SharePoint 2010 - die Plattform für Zusammenarbeit in Gruppen, im Unternehmen, in Vereinen und im Web!

Der SharePoint BLOG:

InfoPath Präsentation am ShareCamp 2012 – Tipps, Tricks, Empfehlungen usw.

Ich durfte am ShareCamp 2012 spontan einen Vortrag zu InfoPath 2010 halten. Dass sowas spontan geht, mag überraschend klingen, aber so funktioniert nun ein ShareCamp: am Morgen sitzen alle 200 Teilnehmer zusammen beim Kaffee, und stimmen ab wer was vortragen wird. Wirklich cool :)

Da war ich also, und durfte mit ca. 60 Teilnehmern meine Best-Practices, Tipps und Tricks austauschen. Die Videoaufnahme ist misslungen (klappt nicht so gut mit der Beleuchtung usw.), aufgrund der vielen Feedbacks möchte ich jedoch einen Teil davon hier im Blog festhalten. Ich werde daher eine kleine Serie schreiben zu Best-Practices, Tipps und Tricks im InfoPath 2010 basierend auf meiner Session. Die Themen werden voraussichtlich:

  1. Arbeiten mit verschiedenen Ansichten für verschiedene Arbeitsblöcke
  2. Arbeits-Fortschritts-Status pflegen und sauber anzeigen in der Übersicht
  3. Details-Ansichten (Parent-Child) bei komplexen, wiederholenden Bereichen
  4. Datenstruktur im InfoPath – das XML-Schema – Do’s and Dont’s
  5. Steuerung der aktuellen Ansicht im InfoPath
  6. Drucken von InfoPath-Formularen oder deren Inhalte
  7. Komplexe Konfigurationen bei InfoPath Formularen
  8. Einfache Tipps zur deaktivierung von Buttons solange nicht benötigt

All das kann ich heute noch nicht schreiben, aber werde in den kommenden Wochen forlaufend ausbauen. Wer interesse hat, am besten gleich den Feed abonnieren.

Alles Liebe
Daniel


Wissensmanagement im SharePoint Server 2010 mit dem Enterprise Wiki

Wissensmanagement

Die Definition von Wissensmanagement ist auf Wikipedia sehr ausführlich beschrieben. Oft wird auch das Modewort Social Software oder Social Tools verwendet, das sich mit dem Wissensmanagement zum Teil überschneidet.
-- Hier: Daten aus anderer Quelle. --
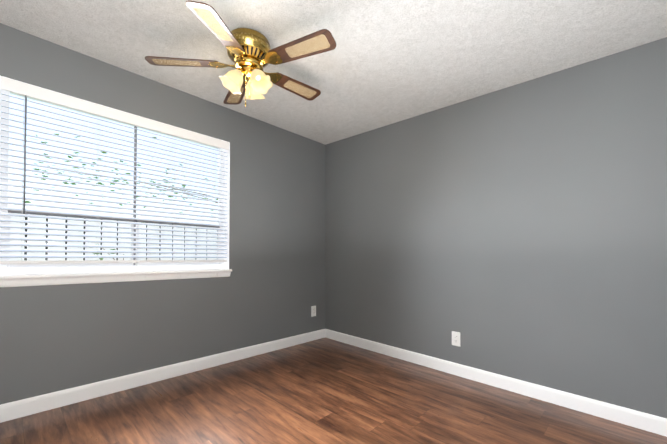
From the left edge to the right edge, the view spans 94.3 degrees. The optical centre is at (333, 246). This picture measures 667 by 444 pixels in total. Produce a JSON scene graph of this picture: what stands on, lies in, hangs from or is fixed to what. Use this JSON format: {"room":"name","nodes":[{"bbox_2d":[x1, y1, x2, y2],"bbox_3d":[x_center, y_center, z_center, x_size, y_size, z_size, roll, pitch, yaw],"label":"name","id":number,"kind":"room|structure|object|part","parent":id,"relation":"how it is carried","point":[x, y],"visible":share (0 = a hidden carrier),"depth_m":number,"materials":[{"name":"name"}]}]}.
{"room":"empty bedroom","nodes":[
{"label":"empty bedroom","id":0,"kind":"room"},
{"bbox_2d":[0,23,324,404],"bbox_3d":[-1.450,-0.070,2.620,0.150,2.622,4.050,-1,-1,43],"label":"wall","id":1,"kind":"structure","parent":0,"point":[54,338],"depth_m":2.65,"materials":[{"name":"grey paint"}]},
{"bbox_2d":[0,84,224,274],"bbox_3d":[-1.613,-0.417,2.521,0.053,1.249,1.515,-1,-1,43],"label":"window","id":2,"kind":"structure","parent":1,"relation":"in","point":[49,268],"depth_m":2.32,"materials":[{"name":"white plastic"}]},
{"bbox_2d":[0,76,228,263],"bbox_3d":[-1.550,-0.450,2.461,0.068,1.180,1.505,-1,-1,43],"label":"window blinds","id":3,"kind":"object","parent":2,"relation":"attached to","point":[21,88],"visible":1,"depth_m":2.27,"materials":[{"name":"white plastic"}]},
{"bbox_3d":[-1.554,0.117,2.456,0.050,0.045,1.499,-1,-1,43],"label":"rail","id":4,"kind":"part","parent":3,"relation":"part of","materials":[{"name":"white plastic"}]},
{"bbox_2d":[0,76,229,268],"bbox_3d":[-1.559,-0.417,2.470,0.093,1.251,1.516,-1,-1,43],"label":"window frame","id":5,"kind":"object","parent":1,"relation":"in","point":[227,185],"visible":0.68,"depth_m":3.00,"materials":[{"name":"white wood"}]},
{"bbox_2d":[0,272,230,286],"bbox_3d":[-1.515,0.243,2.417,0.026,0.072,1.525,-1,-1,43],"label":"apron","id":6,"kind":"object","parent":1,"relation":"attached to","point":[51,281],"visible":0.85,"depth_m":2.24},
{"bbox_2d":[0,269,231,279],"bbox_3d":[-1.564,0.207,2.464,0.192,0.045,1.537,-1,-1,43],"label":"window sill","id":7,"kind":"structure","parent":1,"relation":"attached to","point":[42,275],"depth_m":2.26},
{"bbox_2d":[0,329,324,422],"bbox_3d":[-1.395,1.038,2.541,0.014,0.160,3.736,-1,-1,43],"label":"baseboard","id":8,"kind":"structure","parent":1,"relation":"attached to","point":[31,406],"depth_m":2.39,"materials":[{"name":"white wood"}]},
{"bbox_2d":[311,306,315,316],"bbox_3d":[-0.240,0.784,3.765,0.008,0.126,0.076,-1,-1,43],"label":"electrical outlet","id":9,"kind":"object","parent":1,"relation":"attached to","point":[313,310],"visible":1,"depth_m":3.76,"materials":[{"name":"white plastic"}]},
{"bbox_2d":[0,337,666,443],"bbox_3d":[-0.144,1.157,1.361,3.450,0.227,3.750,-1,-1,43],"label":"floor","id":10,"kind":"structure","parent":0,"point":[325,390],"depth_m":2.08,"materials":[{"name":"wood"}]},
{"bbox_2d":[0,0,666,144],"bbox_3d":[-0.144,-1.402,1.402,3.750,0.236,4.050,-1,-1,43],"label":"ceiling","id":11,"kind":"structure","parent":0,"point":[384,63],"depth_m":2.01,"materials":[{"name":"white paint"}]},
{"bbox_2d":[145,0,335,106],"bbox_3d":[-0.520,-1.120,2.058,1.186,0.446,1.130,-1,-1,43],"label":"fan","id":12,"kind":"object","parent":11,"relation":"hanging from","point":[251,54],"visible":1,"depth_m":1.93,"materials":[{"name":"brown wood"}]},
{"bbox_3d":[-0.944,-1.159,1.952,0.328,0.054,0.393,-1,-1,43],"label":"blade","id":13,"kind":"part","parent":12,"relation":"part of","materials":[{"name":"brown wood"}]},
{"bbox_3d":[-0.602,-1.142,1.630,0.325,0.078,0.394,-1,-1,43],"label":"blade","id":14,"kind":"part","parent":12,"relation":"part of","materials":[{"name":"brown wood"}]},
{"bbox_3d":[-0.652,-1.063,1.975,0.150,0.154,0.142,-1,-1,43],"label":"lamp shade","id":15,"kind":"part","parent":12,"relation":"part of","materials":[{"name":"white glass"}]},
{"bbox_3d":[-0.740,-1.182,2.377,0.429,0.032,0.234,-1,-1,43],"label":"blade","id":16,"kind":"part","parent":12,"relation":"part of","materials":[{"name":"brown wood"}]},
{"bbox_3d":[-0.546,-1.059,2.138,0.147,0.154,0.142,-1,-1,43],"label":"lamp shade","id":17,"kind":"part","parent":12,"relation":"part of","materials":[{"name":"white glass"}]},
{"bbox_3d":[-0.460,-1.061,1.963,0.145,0.153,0.147,-1,-1,43],"label":"lamp shade","id":18,"kind":"part","parent":12,"relation":"part of","materials":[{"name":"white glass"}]},
{"bbox_3d":[-0.279,-1.192,2.314,0.138,0.041,0.427,-1,-1,43],"label":"blade","id":19,"kind":"part","parent":12,"relation":"part of","materials":[{"name":"brown wood"}]},
{"bbox_3d":[-0.190,-1.186,1.857,0.429,0.036,0.234,-1,-1,43],"label":"blade","id":20,"kind":"part","parent":12,"relation":"part of","materials":[{"name":"brown wood"}]},
{"bbox_2d":[325,37,666,417],"bbox_3d":[1.253,-0.011,2.743,3.600,2.616,0.150,-1,-1,43],"label":"wall","id":21,"kind":"structure","parent":0,"point":[518,231],"depth_m":2.41,"materials":[{"name":"grey paint"}]},
{"bbox_2d":[452,331,459,346],"bbox_3d":[1.095,0.824,2.770,0.076,0.126,0.008,-1,-1,43],"label":"electrical outlet","id":22,"kind":"object","parent":21,"relation":"attached to","point":[455,338],"visible":1,"depth_m":2.77,"materials":[{"name":"white plastic"}]},
{"bbox_2d":[325,329,666,436],"bbox_3d":[1.142,1.094,2.717,3.450,0.157,0.014,-1,-1,43],"label":"baseboard","id":23,"kind":"structure","parent":21,"relation":"attached to","point":[634,418],"depth_m":2.39,"materials":[{"name":"white wood"}]},
{"label":"outside","id":24,"kind":"structure","parent":0,"visible":0},
{"bbox_3d":[-6.620,1.434,7.332,13.830,0.551,20.000,-1,-1,43],"label":"lawn","id":25,"kind":"structure","parent":24,"visible":0},
{"bbox_2d":[93,243,123,259],"bbox_3d":[-1.996,0.686,3.032,0.440,1.481,0.785,-1,-1,43],"label":"shrub","id":26,"kind":"object","parent":25,"relation":"on","point":[107,253],"depth_m":2.96,"materials":[{"name":"green plant"}]},
{"bbox_2d":[10,213,216,260],"bbox_3d":[-2.005,0.573,3.689,0.080,1.898,11.051,-1,-1,43],"label":"fence","id":27,"kind":"object","parent":25,"relation":"on","point":[63,237],"depth_m":3.22,"materials":[{"name":"brown wood"}]},
{"bbox_2d":[25,134,217,215],"bbox_3d":[-1.947,-0.411,6.327,1.957,3.800,6.227,-1,-1,43],"label":"tree","id":28,"kind":"object","parent":25,"relation":"on","point":[103,152],"depth_m":5.12,"materials":[{"name":"green plant"}]}
]}

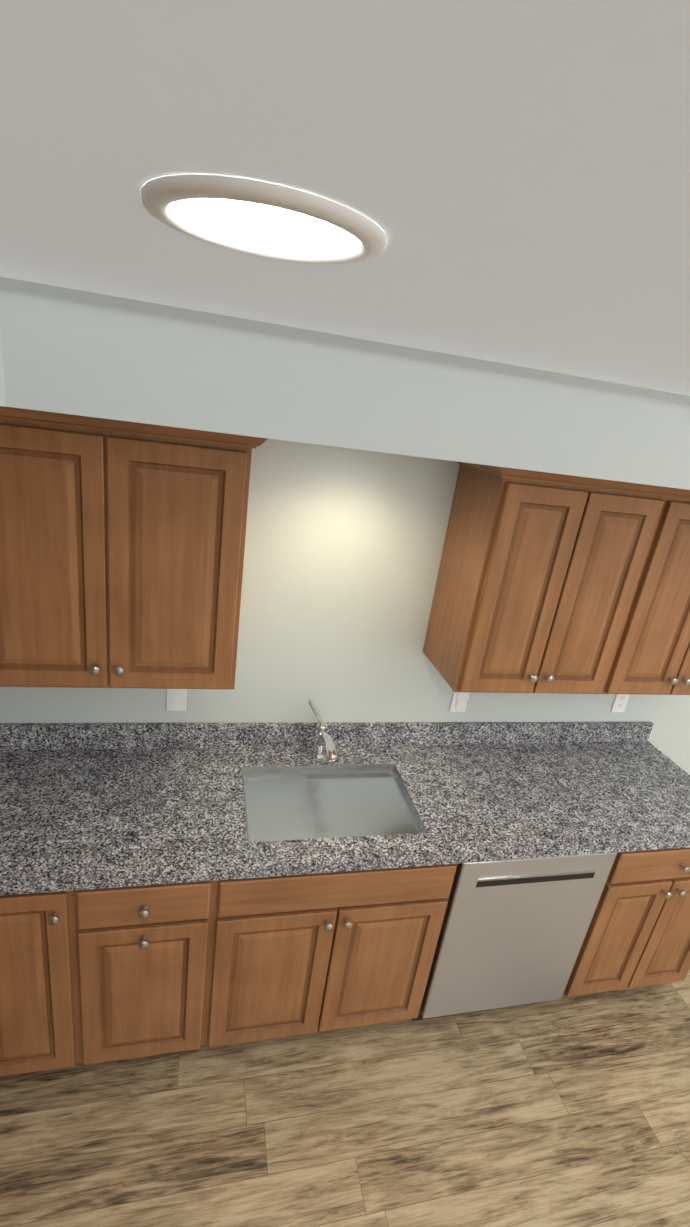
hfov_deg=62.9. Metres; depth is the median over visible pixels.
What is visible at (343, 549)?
wall
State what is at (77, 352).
ceiling soffit
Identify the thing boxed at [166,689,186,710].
electrical outlet
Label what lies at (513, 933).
dishwasher
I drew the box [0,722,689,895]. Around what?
countertop
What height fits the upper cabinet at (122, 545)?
0.779 m
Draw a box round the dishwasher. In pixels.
[412,853,616,1020]
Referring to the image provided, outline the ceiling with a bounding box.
[0,0,689,395]
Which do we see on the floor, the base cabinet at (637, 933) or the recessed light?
the base cabinet at (637, 933)
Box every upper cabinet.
[0,406,111,687]
[112,420,259,689]
[423,462,678,693]
[611,489,689,694]
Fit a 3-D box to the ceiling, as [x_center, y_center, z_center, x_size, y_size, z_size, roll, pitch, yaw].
[0.432,0.526,-1.777,9.740,0.100,9.620,3,21,-14]
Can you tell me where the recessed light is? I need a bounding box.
[141,174,386,263]
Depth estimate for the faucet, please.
2.15 m
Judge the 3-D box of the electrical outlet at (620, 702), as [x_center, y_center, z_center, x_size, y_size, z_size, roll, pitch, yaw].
[1.259,0.400,2.573,0.072,0.116,0.008,3,21,-14]
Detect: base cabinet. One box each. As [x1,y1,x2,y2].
[0,890,83,1076]
[76,880,219,1064]
[208,864,457,1046]
[563,848,689,996]
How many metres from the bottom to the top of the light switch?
0.116 m
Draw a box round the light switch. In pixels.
[449,691,468,711]
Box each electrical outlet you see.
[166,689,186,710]
[610,694,629,711]
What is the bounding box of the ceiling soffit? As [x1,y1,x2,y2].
[0,277,689,489]
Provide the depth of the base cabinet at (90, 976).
1.72 m
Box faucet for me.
[308,699,337,763]
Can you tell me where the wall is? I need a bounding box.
[0,439,689,774]
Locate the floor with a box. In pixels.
[0,969,689,1226]
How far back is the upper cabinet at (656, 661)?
2.02 m
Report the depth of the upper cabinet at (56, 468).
1.49 m
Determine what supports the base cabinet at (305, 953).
on the floor
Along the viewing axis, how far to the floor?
1.85 m
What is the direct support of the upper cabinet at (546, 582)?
attached to the wall
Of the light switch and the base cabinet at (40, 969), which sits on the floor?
the base cabinet at (40, 969)
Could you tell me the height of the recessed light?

Ein Wissensmanagement-System im SharePoint besteht immer aus mehreren Werkzeugen. Dies können Wiki und Dokumentenablagen sein, aber auch Videos, Bilderserien, Screenshots, FAQ (häufig gestellte Fragen und Antworten), oder andere Instrumente wie, welche Person hat welches Fachwissen (z.B. My Sites), Forum, Blog oder Umfragen.

Die Summe der Werkzeuge ergibt aber kein Wissensmanagement. Jedenfalls nicht mehr, als ein Set mit Schraubenziehern, Hammer und Wasserwaage eine Mauer bauen würde. Der häufigste Irrweg des Technikers ist der Versuch, die Tools so anzuordnen, bis er meint er habe ein Wissensmanagement erstellt. Die Problematik hinter diesem Irrweg ist, dass der Techniker ein potentielles Wissensmanagement erstellt hat. Dieses ist jedoch für normarsterbliche Anwender unbrauchbar, und erfüllt daher nur den Wortlaut der Aufgabe, und nicht dessen Sinn.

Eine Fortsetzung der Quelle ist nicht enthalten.